I had heard of FlexOS but am not that familiar. It's existance interests me though in the evolution of operating systems and the various temporary side paths that occur like this.

> What I can make out is that it was a successor to DR Concurrent DOS.
I've a love hate relationship with Wikipedia.... but "according" to the Wikipedia Multiuser (Concurrent 286) DOS article: "These same limitations affected FlexOS 286 version 1.0, a derivation of Concurrent DOS 286."
The way I read that and the FlexOS article is they sort of brother/sister products which share a lot of common code base but were marketed for different uses.

Currently there is a dead link in the Multiuser Wikipedia page to a 2006 Les Bell technical article called "CP/M and Derivatives" which article appears to have been removed from the website. Unfortunately it was stored as a NSF (Lotus Notes File) which for anyone familiar with Notes can be described as almost one way data storage... so although a 2010 cache of LesBell.com is available via Archive.ORG the article appears to NOT be available.

It seems that it only recently disappeared offline? as the interesting RetroTechnology.com website by Herbert R. Johnson has a link to Les Bell's article from Herb's 2011 article "CP/M and Digital Research Inc. (DRI)".

> It was a multiuser (? - at least it had a login facility)/multitasking OS
Yup, I agree appears to have been from what I've read.

> It came with GUI: X/GEM
Ah yes that takes me back. I remember using it around 1987/1988 on an Amstrad 1512 which I had access to and GEM was much better than Windows at that time. (I uninstalled Windows on my first PC to free up space!)

> Does anyone know what happened with FlexOS and why did it fail (if it did)?
> Was it ever offered as an OS for PCs or was limited only to industrial
> applications?
Looks like it merged with MultiDOS to me? We need to do more reading....

> The list of features is impressive for the time (1986).
Yes and No. Yes, in the PC world at the time but No when you consider the Amiga launched in 1985 and the Archimedes in 1987, when you compare against them it makes you realise how behind PC's were.
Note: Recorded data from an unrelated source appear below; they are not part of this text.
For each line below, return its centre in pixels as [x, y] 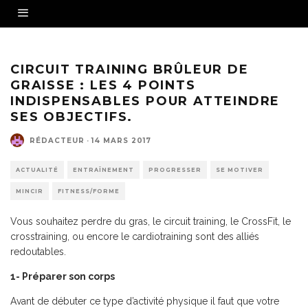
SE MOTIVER [240, 170]
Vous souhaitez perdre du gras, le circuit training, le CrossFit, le [151, 221]
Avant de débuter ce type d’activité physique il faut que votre [145, 301]
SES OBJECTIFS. [72, 117]
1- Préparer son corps [63, 276]
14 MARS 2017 [121, 140]
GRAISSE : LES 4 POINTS [103, 85]
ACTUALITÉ [37, 170]
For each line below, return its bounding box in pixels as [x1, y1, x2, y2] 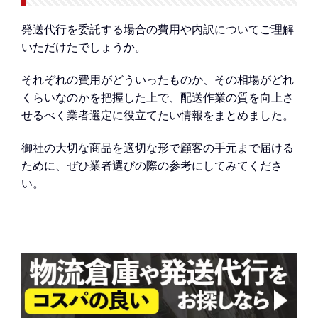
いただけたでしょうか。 [21, 40, 146, 55]
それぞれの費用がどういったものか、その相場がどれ [21, 72, 294, 87]
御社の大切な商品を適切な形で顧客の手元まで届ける [21, 140, 294, 155]
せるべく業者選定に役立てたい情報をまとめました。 [21, 107, 294, 122]
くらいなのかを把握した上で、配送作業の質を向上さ [21, 89, 294, 104]
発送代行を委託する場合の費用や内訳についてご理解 [21, 22, 294, 37]
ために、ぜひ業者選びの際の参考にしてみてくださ [21, 158, 283, 172]
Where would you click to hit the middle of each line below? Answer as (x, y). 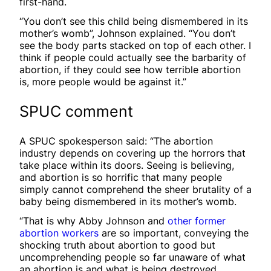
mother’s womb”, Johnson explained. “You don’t (128, 33)
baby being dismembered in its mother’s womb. (128, 201)
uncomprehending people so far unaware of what (132, 257)
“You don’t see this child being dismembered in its (134, 21)
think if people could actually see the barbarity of (133, 57)
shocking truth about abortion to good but (117, 245)
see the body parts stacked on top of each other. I (135, 45)
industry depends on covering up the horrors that (132, 153)
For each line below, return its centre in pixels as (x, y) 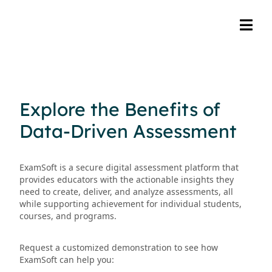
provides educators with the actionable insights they (127, 179)
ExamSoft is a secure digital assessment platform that (129, 167)
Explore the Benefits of (120, 109)
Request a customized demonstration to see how (119, 247)
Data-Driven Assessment (128, 131)
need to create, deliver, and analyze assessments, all (126, 192)
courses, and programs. (68, 216)
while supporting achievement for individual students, (131, 204)
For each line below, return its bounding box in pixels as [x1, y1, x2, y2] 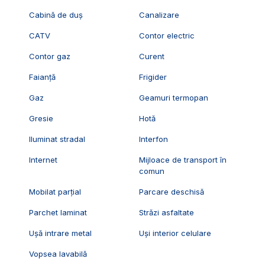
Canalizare [139, 9, 180, 20]
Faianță [28, 72, 56, 82]
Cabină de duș [28, 9, 83, 20]
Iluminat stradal [28, 134, 85, 144]
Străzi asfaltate [139, 207, 195, 217]
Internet [28, 154, 57, 164]
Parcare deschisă [139, 186, 205, 196]
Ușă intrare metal [28, 228, 92, 238]
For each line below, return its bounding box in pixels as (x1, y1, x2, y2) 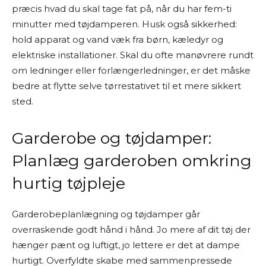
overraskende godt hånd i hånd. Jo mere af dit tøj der (12, 224, 251, 235)
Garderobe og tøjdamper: (12, 128, 211, 148)
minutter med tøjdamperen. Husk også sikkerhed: (12, 18, 237, 30)
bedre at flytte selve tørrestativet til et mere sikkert (12, 80, 241, 91)
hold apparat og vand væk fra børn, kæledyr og (12, 34, 223, 45)
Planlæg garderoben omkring (12, 151, 252, 170)
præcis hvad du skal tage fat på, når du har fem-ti (12, 3, 232, 14)
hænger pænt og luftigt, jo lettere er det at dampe (12, 239, 240, 251)
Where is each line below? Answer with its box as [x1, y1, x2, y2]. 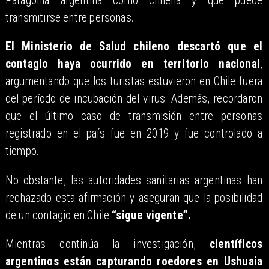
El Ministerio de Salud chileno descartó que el [5, 40, 263, 54]
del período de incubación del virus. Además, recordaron [5, 92, 263, 106]
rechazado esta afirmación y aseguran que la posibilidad [5, 190, 263, 205]
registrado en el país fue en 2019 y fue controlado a [5, 127, 263, 141]
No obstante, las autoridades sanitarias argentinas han [5, 173, 263, 187]
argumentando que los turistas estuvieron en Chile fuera [5, 74, 263, 89]
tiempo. [5, 144, 40, 159]
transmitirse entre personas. [5, 11, 134, 25]
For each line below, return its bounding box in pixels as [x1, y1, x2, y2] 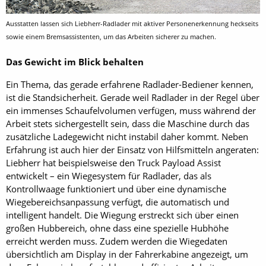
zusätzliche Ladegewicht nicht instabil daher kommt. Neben [6, 131, 248, 142]
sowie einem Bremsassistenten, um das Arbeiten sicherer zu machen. [6, 32, 216, 42]
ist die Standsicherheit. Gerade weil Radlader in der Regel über [6, 91, 259, 103]
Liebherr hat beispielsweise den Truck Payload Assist [6, 157, 221, 169]
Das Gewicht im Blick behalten [6, 56, 144, 68]
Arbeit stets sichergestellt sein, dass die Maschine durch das [6, 118, 249, 129]
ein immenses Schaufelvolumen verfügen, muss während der [6, 104, 256, 116]
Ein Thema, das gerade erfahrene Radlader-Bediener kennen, [6, 78, 254, 90]
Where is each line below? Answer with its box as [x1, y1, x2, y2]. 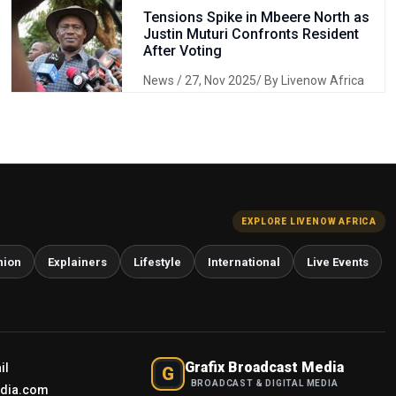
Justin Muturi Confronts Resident [142, 26, 359, 42]
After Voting [142, 42, 222, 59]
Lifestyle [133, 255, 181, 269]
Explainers [48, 255, 107, 269]
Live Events [307, 255, 369, 269]
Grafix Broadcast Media [185, 359, 344, 376]
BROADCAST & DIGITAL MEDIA [190, 378, 339, 388]
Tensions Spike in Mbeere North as [142, 9, 369, 26]
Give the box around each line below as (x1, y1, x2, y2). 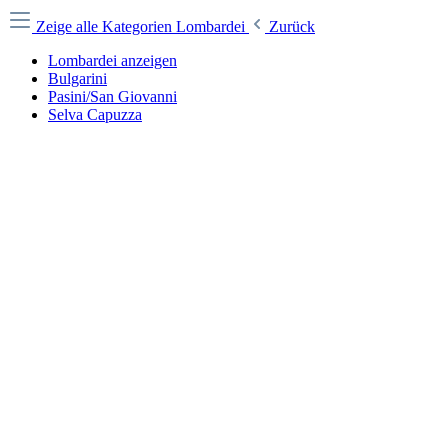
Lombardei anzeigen (48, 52, 177, 69)
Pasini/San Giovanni (48, 88, 177, 105)
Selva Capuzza (48, 106, 142, 123)
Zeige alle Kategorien (36, 18, 176, 35)
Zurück (269, 18, 315, 35)
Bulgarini (48, 70, 107, 87)
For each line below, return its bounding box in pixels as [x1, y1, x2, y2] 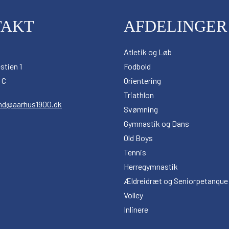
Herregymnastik [124, 162, 178, 171]
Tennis [124, 147, 146, 157]
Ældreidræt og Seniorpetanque [124, 176, 228, 186]
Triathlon [124, 90, 154, 100]
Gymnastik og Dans [124, 119, 189, 128]
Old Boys [124, 133, 153, 143]
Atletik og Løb [124, 47, 172, 57]
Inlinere [124, 204, 148, 214]
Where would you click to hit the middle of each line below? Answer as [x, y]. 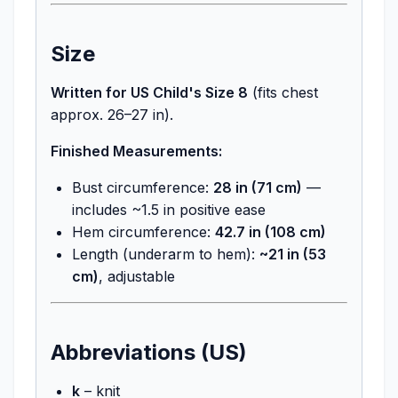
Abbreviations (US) [149, 352]
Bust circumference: [143, 187]
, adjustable [137, 276]
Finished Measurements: [136, 151]
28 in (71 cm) [258, 187]
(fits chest [283, 92]
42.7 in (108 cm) [271, 231]
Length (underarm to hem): [166, 254]
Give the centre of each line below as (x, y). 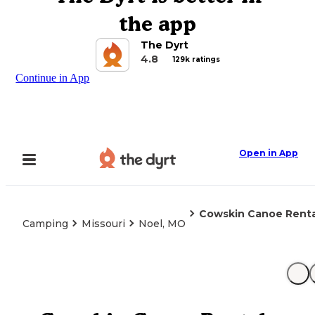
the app (157, 24)
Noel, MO (162, 224)
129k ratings (196, 59)
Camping (45, 224)
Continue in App (53, 78)
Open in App (269, 153)
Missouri (103, 224)
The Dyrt (164, 45)
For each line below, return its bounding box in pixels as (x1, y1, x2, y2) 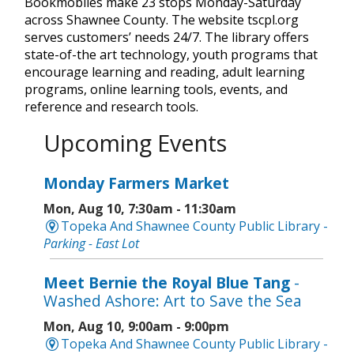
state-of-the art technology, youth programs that (24, 45, 318, 63)
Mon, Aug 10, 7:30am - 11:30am (43, 200, 236, 218)
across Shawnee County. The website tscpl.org (24, 10, 299, 28)
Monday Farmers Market (43, 172, 229, 194)
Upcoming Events (43, 126, 227, 158)
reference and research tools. (24, 97, 198, 115)
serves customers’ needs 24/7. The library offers (24, 28, 309, 46)
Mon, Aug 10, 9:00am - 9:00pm (43, 318, 229, 336)
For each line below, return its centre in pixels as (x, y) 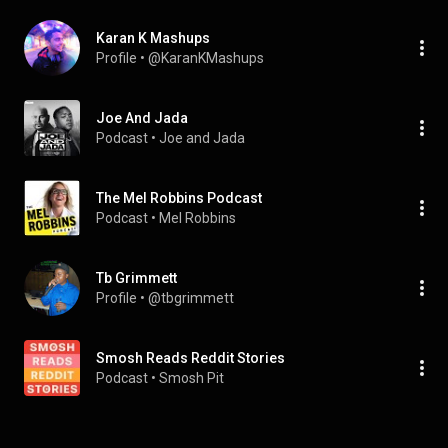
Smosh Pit (191, 378)
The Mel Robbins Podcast (179, 198)
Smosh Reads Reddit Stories (190, 358)
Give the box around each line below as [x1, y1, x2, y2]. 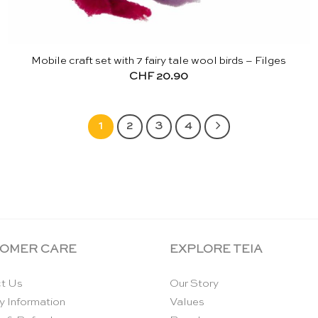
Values [170, 297, 204, 308]
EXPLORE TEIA [170, 243, 263, 256]
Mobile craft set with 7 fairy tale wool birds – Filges [31, 55, 287, 67]
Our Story [170, 278, 219, 290]
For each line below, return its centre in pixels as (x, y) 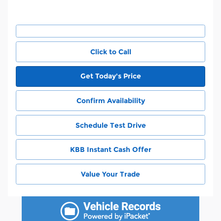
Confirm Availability (110, 100)
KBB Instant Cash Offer (110, 149)
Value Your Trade (110, 174)
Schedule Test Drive (110, 125)
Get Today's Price (110, 76)
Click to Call (110, 52)
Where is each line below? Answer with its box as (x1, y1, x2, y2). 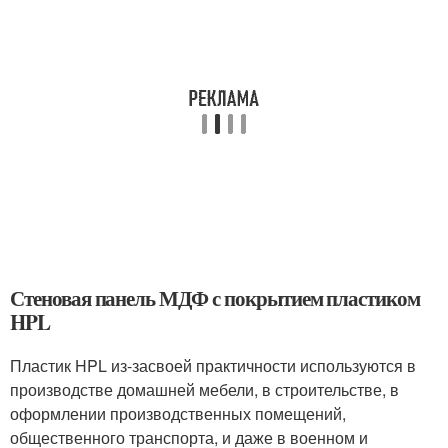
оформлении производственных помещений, (10, 402, 346, 425)
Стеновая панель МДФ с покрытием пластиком (10, 283, 420, 313)
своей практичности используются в (148, 354, 416, 377)
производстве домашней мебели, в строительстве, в (10, 378, 399, 401)
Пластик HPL (10, 354, 111, 377)
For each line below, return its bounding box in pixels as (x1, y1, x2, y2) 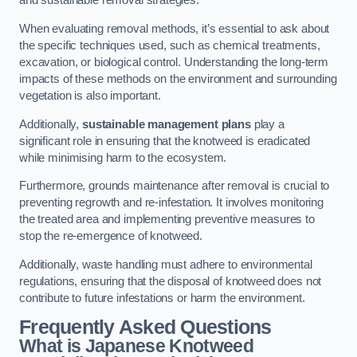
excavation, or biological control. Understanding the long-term (19, 55, 328, 69)
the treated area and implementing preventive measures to (19, 213, 315, 226)
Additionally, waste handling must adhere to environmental (19, 257, 312, 271)
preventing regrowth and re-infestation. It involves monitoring (19, 196, 324, 210)
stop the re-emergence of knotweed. (19, 229, 203, 243)
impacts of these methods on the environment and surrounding (19, 72, 337, 85)
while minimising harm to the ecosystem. (19, 151, 227, 164)
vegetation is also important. (19, 88, 161, 102)
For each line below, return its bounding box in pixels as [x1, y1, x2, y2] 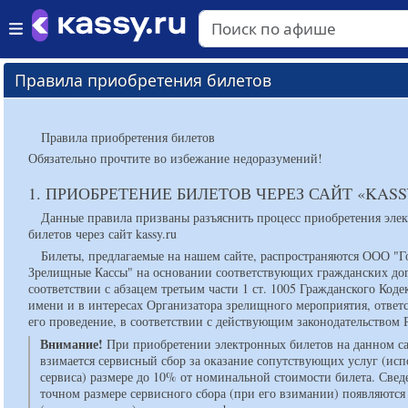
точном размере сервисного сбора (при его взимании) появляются [40, 383, 406, 402]
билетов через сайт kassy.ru [28, 224, 178, 242]
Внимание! [40, 333, 104, 353]
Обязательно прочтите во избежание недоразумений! [28, 149, 323, 168]
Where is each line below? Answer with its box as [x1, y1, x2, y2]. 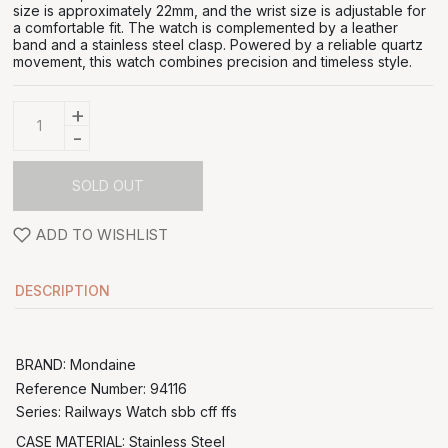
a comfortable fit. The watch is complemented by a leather [13, 18, 398, 36]
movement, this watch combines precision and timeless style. [13, 52, 412, 70]
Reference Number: [16, 379, 150, 397]
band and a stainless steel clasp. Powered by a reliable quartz [13, 35, 423, 53]
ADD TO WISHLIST [36, 225, 168, 244]
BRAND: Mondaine [16, 355, 136, 373]
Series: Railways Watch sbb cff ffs [16, 402, 237, 420]
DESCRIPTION [15, 281, 110, 299]
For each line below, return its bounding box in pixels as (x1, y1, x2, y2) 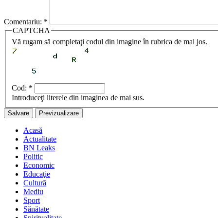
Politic (23, 152, 43, 161)
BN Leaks (23, 144, 55, 152)
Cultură (23, 179, 46, 187)
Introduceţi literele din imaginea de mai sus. (12, 93, 145, 102)
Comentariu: (4, 17, 44, 26)
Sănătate (23, 205, 49, 214)
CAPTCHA (13, 26, 50, 35)
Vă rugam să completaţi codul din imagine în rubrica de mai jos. (12, 37, 207, 46)
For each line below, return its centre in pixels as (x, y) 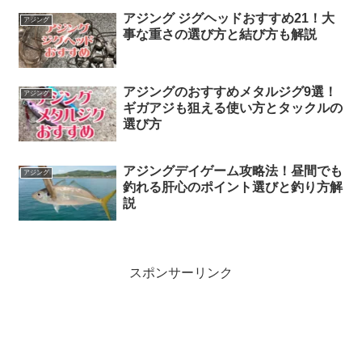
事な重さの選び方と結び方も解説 (219, 34)
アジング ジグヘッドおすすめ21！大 (228, 18)
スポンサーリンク (181, 273)
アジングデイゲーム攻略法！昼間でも (232, 170)
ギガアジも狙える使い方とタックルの (232, 108)
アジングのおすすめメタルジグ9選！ (229, 92)
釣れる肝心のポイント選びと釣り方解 (232, 187)
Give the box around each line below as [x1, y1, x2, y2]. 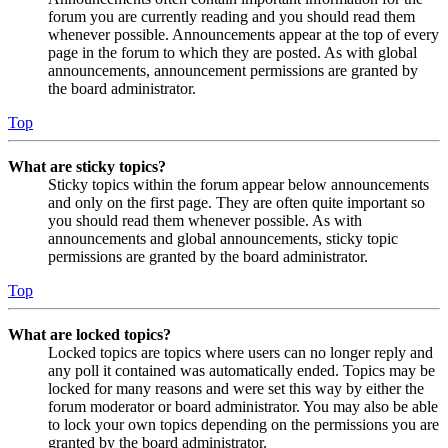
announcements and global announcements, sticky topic [48, 229, 398, 247]
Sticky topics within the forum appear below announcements [48, 175, 429, 193]
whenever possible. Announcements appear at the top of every [48, 25, 439, 43]
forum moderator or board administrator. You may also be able [48, 397, 438, 415]
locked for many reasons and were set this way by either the [48, 379, 424, 397]
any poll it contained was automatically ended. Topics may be [48, 361, 435, 379]
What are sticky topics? [8, 157, 166, 175]
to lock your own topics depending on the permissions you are [48, 415, 439, 433]
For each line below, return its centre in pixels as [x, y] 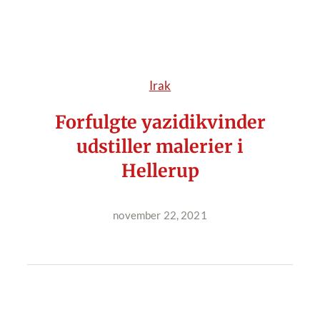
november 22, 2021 [160, 215]
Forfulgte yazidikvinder [160, 122]
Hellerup [160, 171]
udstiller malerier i [160, 146]
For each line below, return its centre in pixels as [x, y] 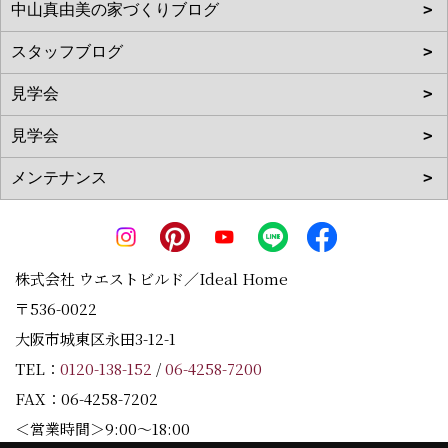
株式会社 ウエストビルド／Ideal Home [151, 278]
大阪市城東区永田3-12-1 [103, 338]
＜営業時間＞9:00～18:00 [110, 428]
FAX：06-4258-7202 [86, 398]
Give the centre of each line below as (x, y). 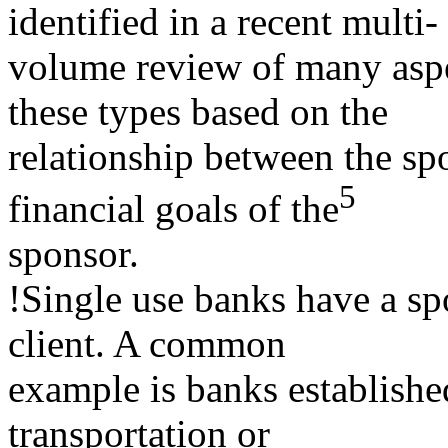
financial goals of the (173, 208)
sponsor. (73, 253)
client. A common (147, 343)
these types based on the (198, 111)
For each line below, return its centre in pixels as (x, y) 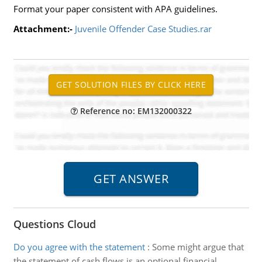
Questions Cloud (54, 224)
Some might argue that (198, 247)
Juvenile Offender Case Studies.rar (143, 29)
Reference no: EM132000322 (135, 111)
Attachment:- (43, 29)
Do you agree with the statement (79, 247)
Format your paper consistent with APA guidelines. (115, 9)
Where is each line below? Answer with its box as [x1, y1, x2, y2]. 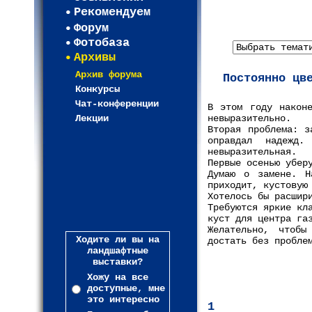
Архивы [74, 51, 116, 64]
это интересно [87, 294, 159, 305]
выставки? [93, 256, 143, 267]
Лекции [75, 113, 109, 124]
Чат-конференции [75, 98, 159, 109]
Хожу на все [87, 272, 148, 283]
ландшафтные [87, 245, 148, 256]
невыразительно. [208, 113, 291, 124]
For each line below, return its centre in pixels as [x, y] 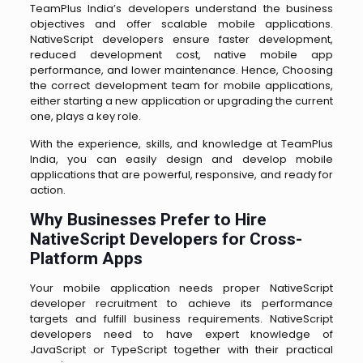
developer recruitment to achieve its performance [181, 303]
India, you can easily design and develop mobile [181, 159]
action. [47, 190]
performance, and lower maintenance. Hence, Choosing [181, 70]
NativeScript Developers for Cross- [166, 239]
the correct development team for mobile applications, [181, 85]
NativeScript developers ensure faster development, [181, 39]
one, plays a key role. [88, 116]
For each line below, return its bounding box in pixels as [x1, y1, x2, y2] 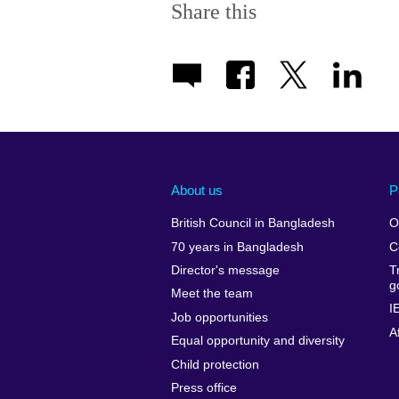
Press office [171, 380, 237, 395]
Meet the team [171, 287, 253, 301]
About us [171, 182, 223, 198]
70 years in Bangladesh [171, 240, 304, 254]
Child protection [171, 357, 259, 371]
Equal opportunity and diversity [171, 334, 345, 348]
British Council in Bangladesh [171, 216, 335, 231]
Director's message [171, 264, 280, 278]
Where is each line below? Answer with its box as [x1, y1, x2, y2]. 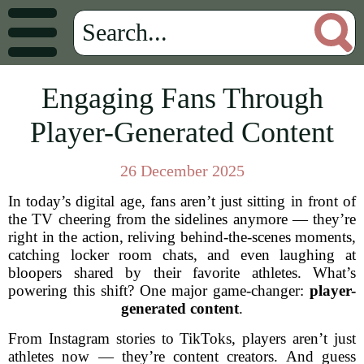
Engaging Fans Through [41, 82, 323, 115]
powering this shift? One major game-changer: [8, 282, 310, 299]
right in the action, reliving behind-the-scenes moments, [8, 228, 356, 245]
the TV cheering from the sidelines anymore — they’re [8, 210, 356, 227]
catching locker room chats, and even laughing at [8, 246, 356, 263]
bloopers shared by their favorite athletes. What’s [8, 264, 356, 281]
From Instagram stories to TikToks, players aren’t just [8, 330, 356, 347]
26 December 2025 [119, 162, 245, 180]
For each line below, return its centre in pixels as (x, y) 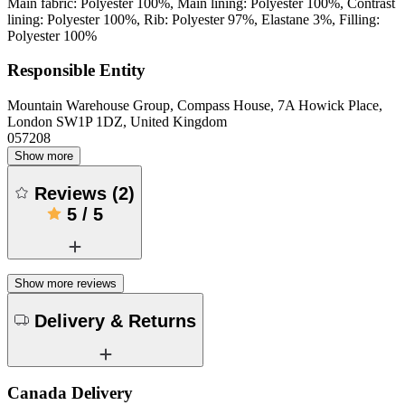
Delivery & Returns (115, 320)
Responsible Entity (76, 71)
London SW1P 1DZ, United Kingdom (117, 122)
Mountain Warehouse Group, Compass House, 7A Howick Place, (195, 106)
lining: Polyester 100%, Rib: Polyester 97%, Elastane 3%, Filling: (193, 19)
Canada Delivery (70, 393)
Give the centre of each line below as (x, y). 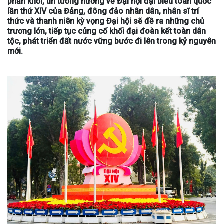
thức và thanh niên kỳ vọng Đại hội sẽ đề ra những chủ (106, 21)
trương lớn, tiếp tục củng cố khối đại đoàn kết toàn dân (107, 31)
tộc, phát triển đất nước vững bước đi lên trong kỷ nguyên (112, 41)
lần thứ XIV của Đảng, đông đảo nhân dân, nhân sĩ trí (103, 11)
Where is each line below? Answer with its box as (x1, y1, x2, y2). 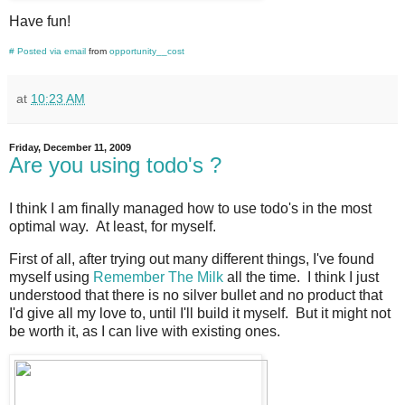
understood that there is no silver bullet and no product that (9, 287, 382, 303)
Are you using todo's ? (9, 153, 221, 178)
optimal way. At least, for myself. (9, 218, 216, 234)
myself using (9, 268, 93, 285)
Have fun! (9, 14, 71, 30)
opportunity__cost (109, 46, 184, 57)
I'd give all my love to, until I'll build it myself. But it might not (9, 305, 391, 321)
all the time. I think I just (223, 268, 379, 285)
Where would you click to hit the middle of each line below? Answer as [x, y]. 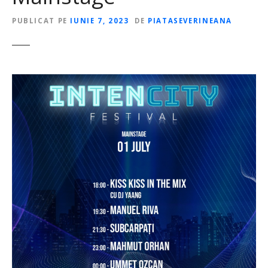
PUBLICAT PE [40, 20]
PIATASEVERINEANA [190, 20]
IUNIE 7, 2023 [100, 20]
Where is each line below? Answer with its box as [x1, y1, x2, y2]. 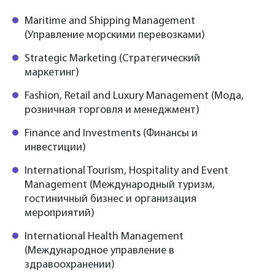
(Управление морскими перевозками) [25, 29, 205, 42]
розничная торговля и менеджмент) [25, 104, 199, 117]
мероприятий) [25, 207, 95, 220]
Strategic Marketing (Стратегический [25, 53, 200, 65]
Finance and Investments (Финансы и [25, 128, 198, 140]
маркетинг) [25, 67, 79, 79]
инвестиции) [25, 142, 86, 154]
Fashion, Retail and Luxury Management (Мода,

Which has made me think more about the future or lack there of for our beloved traditional PC. I find the world is a funny place in that things often go fall circle in popularity and FlexOS has reminded me of just that, e.g.
Unix - CPM - DOS - Windows - Linux (Unix!)
Mainframes - midrange - PC's - Distributed cloud computing (= mainframes!)

Indeed in the early 1990's when it came to upgrading from my (Acorn) BBC Micro model B, I decided to ignore my Amiga/Archimedes friends and went down the unfashionable PC route for one simple reason, it was obvious the PC which I had first met in 1985 had won as the business office machine and I wanted to go into I.T - even back then I knew the PC's days were limited but I never thought that PC's would last for as long as they have. Still like most here I've have spent years evolving and upgrading along with PC's but also still keeping close to the continued expansion of the ARM architecture which was designed on the BBC B (and originally called "Acorn RISC Machine") which has now gained massive market share from PC's, to the point that this year PC's were finally recognised to be obsolete, e.g.
PC sales fall for first time in over a decade, PC sales fall 6.4% in Q4, worse than expected, PCs hit hard as mobiles and tablets overtake iPlayer viewing etc.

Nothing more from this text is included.